Problem:
Without leaving out a single line, copy the records exactly.

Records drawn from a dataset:
^^^^^^^^^^^^^^^^

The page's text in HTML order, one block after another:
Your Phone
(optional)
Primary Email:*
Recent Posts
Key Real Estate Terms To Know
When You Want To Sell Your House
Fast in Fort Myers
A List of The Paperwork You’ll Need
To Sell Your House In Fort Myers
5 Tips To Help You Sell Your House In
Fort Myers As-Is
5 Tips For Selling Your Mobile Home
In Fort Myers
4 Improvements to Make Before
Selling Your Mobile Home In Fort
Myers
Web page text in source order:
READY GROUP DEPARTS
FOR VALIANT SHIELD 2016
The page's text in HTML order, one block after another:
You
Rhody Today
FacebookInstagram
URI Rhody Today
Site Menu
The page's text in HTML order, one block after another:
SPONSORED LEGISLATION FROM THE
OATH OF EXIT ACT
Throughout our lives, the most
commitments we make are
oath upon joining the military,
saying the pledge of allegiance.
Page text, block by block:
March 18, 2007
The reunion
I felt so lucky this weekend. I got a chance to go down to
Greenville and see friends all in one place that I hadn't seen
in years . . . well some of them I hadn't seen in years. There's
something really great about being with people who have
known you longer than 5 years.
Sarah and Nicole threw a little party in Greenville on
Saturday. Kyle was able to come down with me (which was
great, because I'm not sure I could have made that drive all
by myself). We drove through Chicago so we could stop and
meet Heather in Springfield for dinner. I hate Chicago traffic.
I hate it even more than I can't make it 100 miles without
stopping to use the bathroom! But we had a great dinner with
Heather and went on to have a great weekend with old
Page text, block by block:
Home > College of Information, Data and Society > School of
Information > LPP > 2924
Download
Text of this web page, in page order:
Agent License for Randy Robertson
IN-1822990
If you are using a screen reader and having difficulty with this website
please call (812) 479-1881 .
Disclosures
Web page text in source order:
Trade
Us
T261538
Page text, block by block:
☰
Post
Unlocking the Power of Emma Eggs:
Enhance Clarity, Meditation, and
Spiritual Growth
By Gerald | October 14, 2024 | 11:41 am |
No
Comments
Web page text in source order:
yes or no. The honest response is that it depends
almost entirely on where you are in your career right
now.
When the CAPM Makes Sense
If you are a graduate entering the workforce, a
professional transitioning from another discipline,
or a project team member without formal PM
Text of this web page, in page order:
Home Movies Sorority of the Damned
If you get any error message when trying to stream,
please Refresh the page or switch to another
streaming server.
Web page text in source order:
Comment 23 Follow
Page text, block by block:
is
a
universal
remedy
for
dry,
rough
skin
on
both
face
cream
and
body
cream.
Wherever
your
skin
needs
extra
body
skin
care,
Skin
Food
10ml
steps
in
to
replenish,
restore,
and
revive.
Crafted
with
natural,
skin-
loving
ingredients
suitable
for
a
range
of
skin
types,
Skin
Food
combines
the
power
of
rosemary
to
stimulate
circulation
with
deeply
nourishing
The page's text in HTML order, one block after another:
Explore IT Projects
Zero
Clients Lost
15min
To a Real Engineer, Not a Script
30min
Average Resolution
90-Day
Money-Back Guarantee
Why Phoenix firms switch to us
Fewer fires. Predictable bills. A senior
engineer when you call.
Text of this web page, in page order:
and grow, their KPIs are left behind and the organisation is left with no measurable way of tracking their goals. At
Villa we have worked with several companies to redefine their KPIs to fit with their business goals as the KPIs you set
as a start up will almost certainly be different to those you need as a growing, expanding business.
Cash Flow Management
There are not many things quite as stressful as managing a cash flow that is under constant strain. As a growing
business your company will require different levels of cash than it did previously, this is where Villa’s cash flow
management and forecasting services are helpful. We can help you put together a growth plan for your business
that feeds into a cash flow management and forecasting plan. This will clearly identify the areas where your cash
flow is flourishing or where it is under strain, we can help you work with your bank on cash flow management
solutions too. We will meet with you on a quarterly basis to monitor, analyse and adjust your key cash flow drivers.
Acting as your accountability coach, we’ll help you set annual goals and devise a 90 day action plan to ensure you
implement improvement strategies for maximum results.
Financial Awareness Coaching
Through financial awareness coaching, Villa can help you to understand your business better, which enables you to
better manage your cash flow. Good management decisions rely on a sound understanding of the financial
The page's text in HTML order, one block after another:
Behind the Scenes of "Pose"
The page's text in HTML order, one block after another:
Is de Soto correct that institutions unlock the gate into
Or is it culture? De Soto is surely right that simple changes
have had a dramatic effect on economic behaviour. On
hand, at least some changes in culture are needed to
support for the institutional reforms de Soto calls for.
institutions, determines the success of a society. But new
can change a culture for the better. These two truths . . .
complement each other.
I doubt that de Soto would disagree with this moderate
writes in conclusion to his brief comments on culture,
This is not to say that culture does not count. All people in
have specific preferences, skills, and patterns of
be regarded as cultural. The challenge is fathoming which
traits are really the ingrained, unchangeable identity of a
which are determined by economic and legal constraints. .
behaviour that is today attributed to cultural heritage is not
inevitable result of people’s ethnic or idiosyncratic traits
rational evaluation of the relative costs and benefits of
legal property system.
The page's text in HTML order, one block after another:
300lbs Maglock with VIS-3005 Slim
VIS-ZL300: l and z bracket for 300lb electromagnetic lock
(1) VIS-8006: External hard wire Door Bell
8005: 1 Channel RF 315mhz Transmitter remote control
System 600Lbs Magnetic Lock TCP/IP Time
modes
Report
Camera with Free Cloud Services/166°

^^^^^^^^^^^^^^^^

Exercise output:
The page's text in HTML order, one block after another:
Your Phone
(optional)
Primary Email:*
Recent Posts
Key Real Estate Terms To Know
When You Want To Sell Your House
Fast in Fort Myers
A List of The Paperwork You’ll Need
To Sell Your House In Fort Myers
5 Tips To Help You Sell Your House In
Fort Myers As-Is
5 Tips For Selling Your Mobile Home
In Fort Myers
4 Improvements to Make Before
Selling Your Mobile Home In Fort
Myers
Web page text in source order:
READY GROUP DEPARTS
FOR VALIANT SHIELD 2016
The page's text in HTML order, one block after another:
You
Rhody Today
FacebookInstagram
URI Rhody Today
Site Menu
The page's text in HTML order, one block after another:
SPONSORED LEGISLATION FROM THE
OATH OF EXIT ACT
Throughout our lives, the most
commitments we make are
oath upon joining the military,
saying the pledge of allegiance.
Page text, block by block:
March 18, 2007
The reunion
I felt so lucky this weekend. I got a chance to go down to
Greenville and see friends all in one place that I hadn't seen
in years . . . well some of them I hadn't seen in years. There's
something really great about being with people who have
known you longer than 5 years.
Sarah and Nicole threw a little party in Greenville on
Saturday. Kyle was able to come down with me (which was
great, because I'm not sure I could have made that drive all
by myself). We drove through Chicago so we could stop and
meet Heather in Springfield for dinner. I hate Chicago traffic.
I hate it even more than I can't make it 100 miles without
stopping to use the bathroom! But we had a great dinner with
Heather and went on to have a great weekend with old
Page text, block by block:
Home > College of Information, Data and Society > School of
Information > LPP > 2924
Download
Text of this web page, in page order:
Agent License for Randy Robertson
IN-1822990
If you are using a screen reader and having difficulty with this website
please call (812) 479-1881 .
Disclosures
Web page text in source order:
Trade
Us
T261538
Page text, block by block:
☰
Post
Unlocking the Power of Emma Eggs:
Enhance Clarity, Meditation, and
Spiritual Growth
By Gerald | October 14, 2024 | 11:41 am |
No
Comments
Web page text in source order:
yes or no. The honest response is that it depends
almost entirely on where you are in your career right
now.
When the CAPM Makes Sense
If you are a graduate entering the workforce, a
professional transitioning from another discipline,
or a project team member without formal PM
Text of this web page, in page order:
Home Movies Sorority of the Damned
If you get any error message when trying to stream,
please Refresh the page or switch to another
streaming server.
Web page text in source order:
Comment 23 Follow
Page text, block by block:
is
a
universal
remedy
for
dry,
rough
skin
on
both
face
cream
and
body
cream.
Wherever
your
skin
needs
extra
body
skin
care,
Skin
Food
10ml
steps
in
to
replenish,
restore,
and
revive.
Crafted
with
natural,
skin-
loving
ingredients
suitable
for
a
range
of
skin
types,
Skin
Food
combines
the
power
of
rosemary
to
stimulate
circulation
with
deeply
nourishing
The page's text in HTML order, one block after another:
Explore IT Projects
Zero
Clients Lost
15min
To a Real Engineer, Not a Script
30min
Average Resolution
90-Day
Money-Back Guarantee
Why Phoenix firms switch to us
Fewer fires. Predictable bills. A senior
engineer when you call.
Text of this web page, in page order:
and grow, their KPIs are left behind and the organisation is left with no measurable way of tracking their goals. At
Villa we have worked with several companies to redefine their KPIs to fit with their business goals as the KPIs you set
as a start up will almost certainly be different to those you need as a growing, expanding business.
Cash Flow Management
There are not many things quite as stressful as managing a cash flow that is under constant strain. As a growing
business your company will require different levels of cash than it did previously, this is where Villa’s cash flow
management and forecasting services are helpful. We can help you put together a growth plan for your business
that feeds into a cash flow management and forecasting plan. This will clearly identify the areas where your cash
flow is flourishing or where it is under strain, we can help you work with your bank on cash flow management
solutions too. We will meet with you on a quarterly basis to monitor, analyse and adjust your key cash flow drivers.
Acting as your accountability coach, we’ll help you set annual goals and devise a 90 day action plan to ensure you
implement improvement strategies for maximum results.
Financial Awareness Coaching
Through financial awareness coaching, Villa can help you to understand your business better, which enables you to
better manage your cash flow. Good management decisions rely on a sound understanding of the financial
The page's text in HTML order, one block after another:
Behind the Scenes of "Pose"
The page's text in HTML order, one block after another:
Is de Soto correct that institutions unlock the gate into
Or is it culture? De Soto is surely right that simple changes
have had a dramatic effect on economic behaviour. On
hand, at least some changes in culture are needed to
support for the institutional reforms de Soto calls for.
institutions, determines the success of a society. But new
can change a culture for the better. These two truths . . .
complement each other.
I doubt that de Soto would disagree with this moderate
writes in conclusion to his brief comments on culture,
This is not to say that culture does not count. All people in
have specific preferences, skills, and patterns of
be regarded as cultural. The challenge is fathoming which
traits are really the ingrained, unchangeable identity of a
which are determined by economic and legal constraints. .
behaviour that is today attributed to cultural heritage is not
inevitable result of people’s ethnic or idiosyncratic traits
rational evaluation of the relative costs and benefits of
legal property system.
The page's text in HTML order, one block after another:
300lbs Maglock with VIS-3005 Slim
VIS-ZL300: l and z bracket for 300lb electromagnetic lock
(1) VIS-8006: External hard wire Door Bell
8005: 1 Channel RF 315mhz Transmitter remote control
System 600Lbs Magnetic Lock TCP/IP Time
modes
Report
Camera with Free Cloud Services/166°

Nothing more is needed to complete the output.